§ **What you need to do**: Tell how many lines in the records contain the word "that"; the number alone is the answer.

****

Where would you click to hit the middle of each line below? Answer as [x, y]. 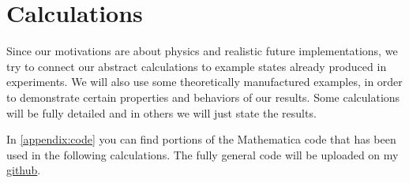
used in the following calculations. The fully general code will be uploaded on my [203, 154]
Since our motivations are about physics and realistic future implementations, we [202, 51]
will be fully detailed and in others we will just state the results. [161, 112]
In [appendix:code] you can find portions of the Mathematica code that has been [201, 139]
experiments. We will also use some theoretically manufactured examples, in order [204, 82]
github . [24, 170]
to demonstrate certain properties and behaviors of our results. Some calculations [203, 97]
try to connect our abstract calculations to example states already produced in [197, 66]
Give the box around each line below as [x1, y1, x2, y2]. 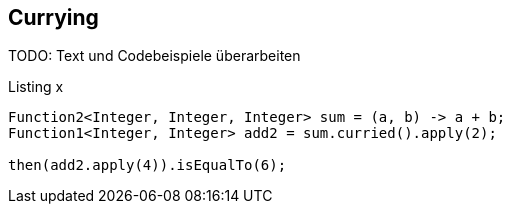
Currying [8, 5, 99, 30]
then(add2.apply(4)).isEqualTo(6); [8, 157, 287, 174]
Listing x [8, 78, 64, 96]
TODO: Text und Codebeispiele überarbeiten [8, 47, 301, 65]
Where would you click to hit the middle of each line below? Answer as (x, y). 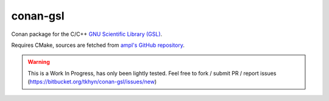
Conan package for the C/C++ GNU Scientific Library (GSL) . (87, 34)
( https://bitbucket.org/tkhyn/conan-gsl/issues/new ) (92, 82)
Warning (39, 62)
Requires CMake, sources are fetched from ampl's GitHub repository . (98, 45)
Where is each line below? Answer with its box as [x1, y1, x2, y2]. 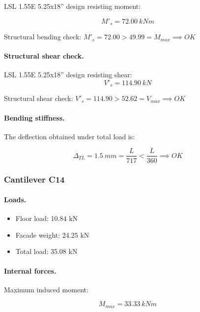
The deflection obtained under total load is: [4, 131, 135, 141]
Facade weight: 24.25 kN [15, 229, 89, 240]
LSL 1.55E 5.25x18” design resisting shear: [4, 69, 132, 80]
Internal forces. [4, 265, 57, 276]
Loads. [4, 194, 27, 204]
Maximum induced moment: [4, 284, 88, 294]
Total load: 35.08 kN [15, 246, 78, 256]
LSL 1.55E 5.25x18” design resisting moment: [4, 1, 141, 11]
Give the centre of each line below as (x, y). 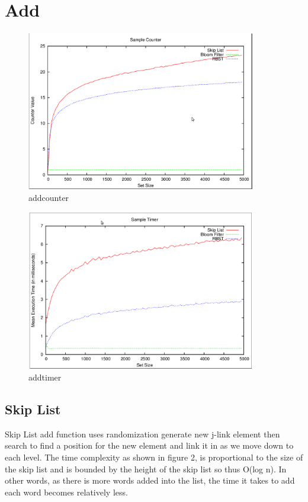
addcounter (49, 198)
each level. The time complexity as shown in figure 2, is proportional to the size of (154, 457)
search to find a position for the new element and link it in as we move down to (149, 445)
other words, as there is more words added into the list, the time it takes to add (150, 480)
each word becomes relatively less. (66, 492)
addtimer (45, 377)
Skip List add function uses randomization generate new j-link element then (142, 434)
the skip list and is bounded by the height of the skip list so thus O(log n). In (146, 469)
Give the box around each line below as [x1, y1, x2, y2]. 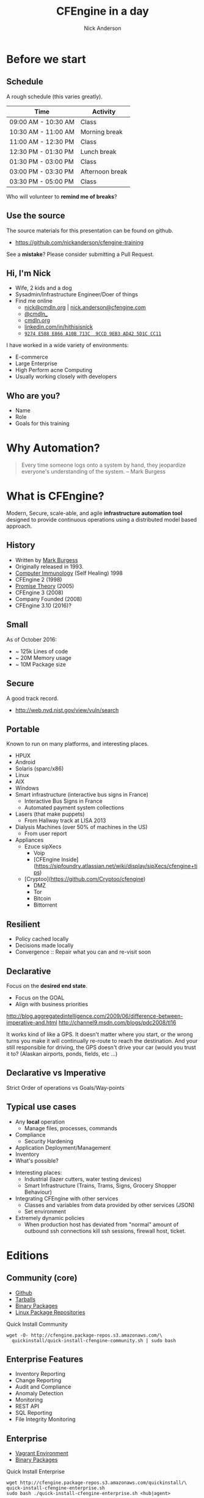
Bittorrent [33, 901, 57, 908]
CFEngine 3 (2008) [15, 588, 64, 596]
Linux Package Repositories [15, 1309, 86, 1316]
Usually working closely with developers [15, 373, 117, 380]
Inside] [61, 856, 79, 863]
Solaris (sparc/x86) [15, 765, 64, 772]
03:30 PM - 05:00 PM [9, 177, 75, 186]
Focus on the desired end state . [6, 982, 87, 989]
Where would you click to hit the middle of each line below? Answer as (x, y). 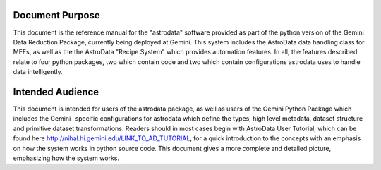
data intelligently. (38, 72)
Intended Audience (56, 92)
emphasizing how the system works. (66, 158)
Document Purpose (56, 15)
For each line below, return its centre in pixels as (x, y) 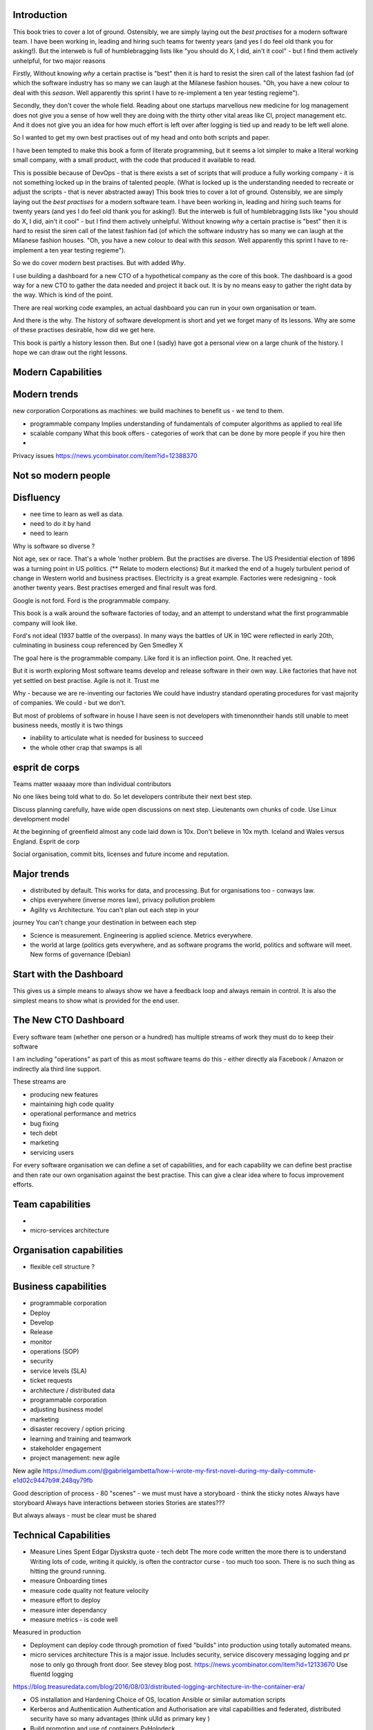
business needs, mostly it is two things (68, 725)
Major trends (41, 874)
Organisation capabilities (68, 1250)
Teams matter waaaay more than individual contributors (92, 784)
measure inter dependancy (68, 1610)
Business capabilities (60, 1287)
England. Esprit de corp (46, 841)
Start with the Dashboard (68, 975)
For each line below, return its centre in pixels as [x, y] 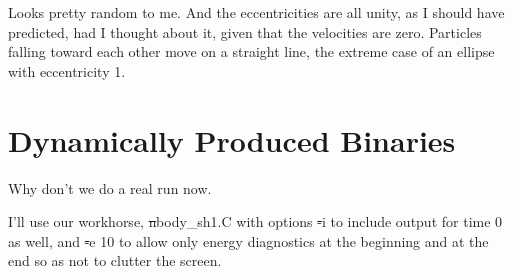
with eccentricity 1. [67, 70]
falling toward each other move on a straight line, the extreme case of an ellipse [251, 51]
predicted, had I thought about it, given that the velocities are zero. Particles [245, 31]
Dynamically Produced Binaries [232, 139]
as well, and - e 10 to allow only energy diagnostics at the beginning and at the [248, 240]
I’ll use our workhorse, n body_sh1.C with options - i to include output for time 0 [255, 221]
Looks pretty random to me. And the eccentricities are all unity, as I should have [256, 12]
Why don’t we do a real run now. [110, 187]
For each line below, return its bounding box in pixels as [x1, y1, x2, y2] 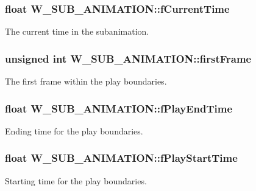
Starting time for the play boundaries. [5, 174, 147, 187]
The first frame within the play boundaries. [5, 75, 167, 88]
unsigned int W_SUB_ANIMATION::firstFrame [5, 50, 252, 66]
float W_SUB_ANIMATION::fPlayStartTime [5, 150, 238, 165]
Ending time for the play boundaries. [5, 124, 143, 137]
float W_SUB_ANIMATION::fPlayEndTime [5, 100, 233, 116]
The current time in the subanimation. [5, 25, 149, 38]
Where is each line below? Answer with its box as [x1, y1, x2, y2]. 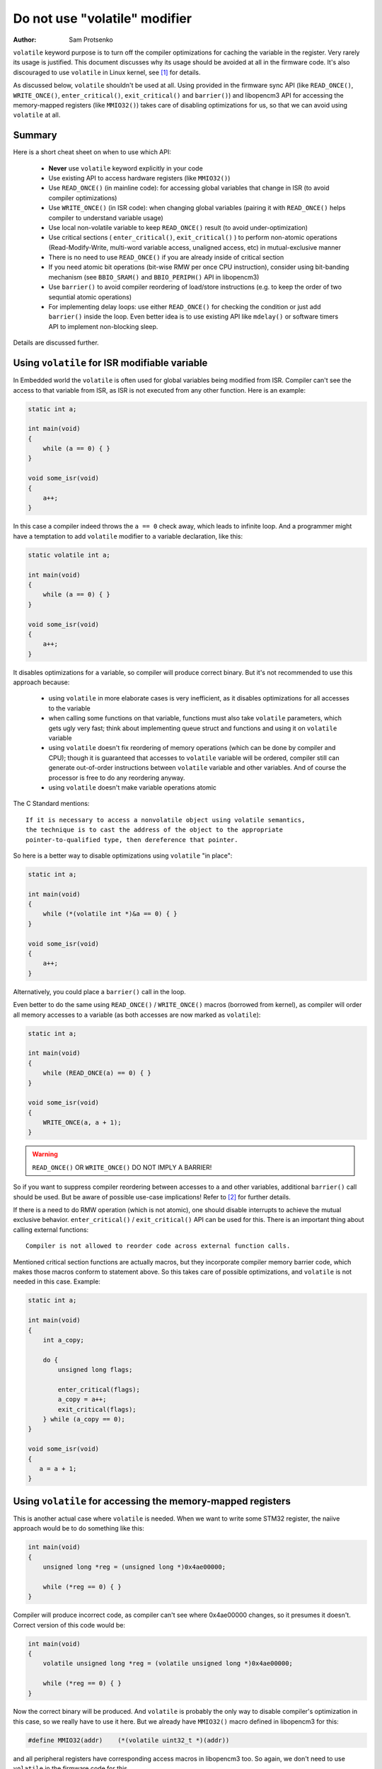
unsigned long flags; [57, 1366, 133, 1374]
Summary [13, 129, 57, 142]
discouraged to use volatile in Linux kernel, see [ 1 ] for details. [13, 68, 201, 76]
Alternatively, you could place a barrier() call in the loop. [13, 987, 187, 996]
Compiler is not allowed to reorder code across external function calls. [25, 1242, 291, 1250]
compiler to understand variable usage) [48, 213, 163, 222]
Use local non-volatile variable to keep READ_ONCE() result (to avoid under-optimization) [48, 223, 308, 231]
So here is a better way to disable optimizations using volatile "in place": [13, 851, 233, 860]
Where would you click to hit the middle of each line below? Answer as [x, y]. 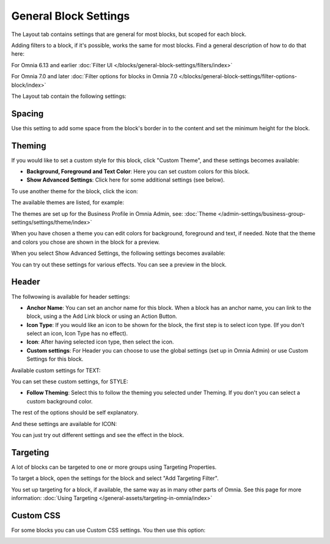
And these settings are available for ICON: [64, 424]
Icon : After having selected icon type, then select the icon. [100, 342]
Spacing [28, 113]
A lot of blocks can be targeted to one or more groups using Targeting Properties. [114, 467]
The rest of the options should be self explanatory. [75, 413]
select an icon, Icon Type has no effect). [77, 334]
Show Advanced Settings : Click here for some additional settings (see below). [126, 180]
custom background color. [60, 401]
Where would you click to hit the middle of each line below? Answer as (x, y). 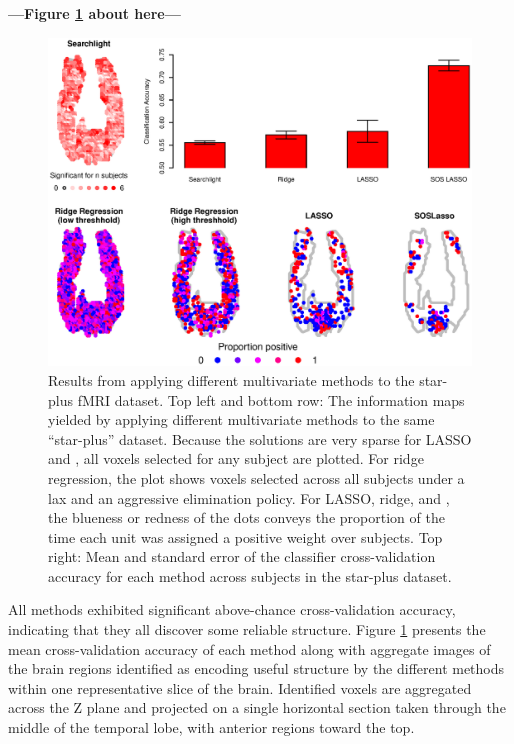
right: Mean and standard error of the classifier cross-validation (242, 556)
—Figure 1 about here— (94, 13)
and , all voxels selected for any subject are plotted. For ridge (236, 458)
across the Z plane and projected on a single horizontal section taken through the (257, 707)
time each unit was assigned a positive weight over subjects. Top (245, 536)
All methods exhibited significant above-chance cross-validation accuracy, (232, 609)
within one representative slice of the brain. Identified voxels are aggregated (240, 687)
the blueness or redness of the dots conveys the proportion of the (246, 517)
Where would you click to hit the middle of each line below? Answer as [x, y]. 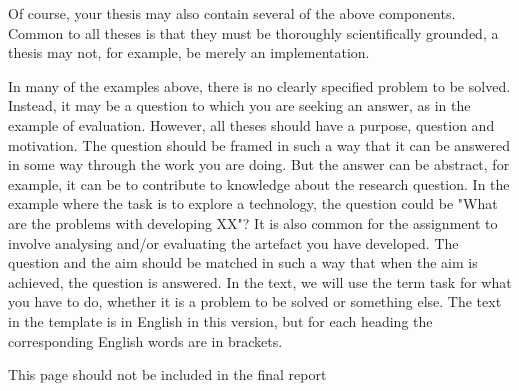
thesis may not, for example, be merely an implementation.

****

§ **Answer to the problem**: 2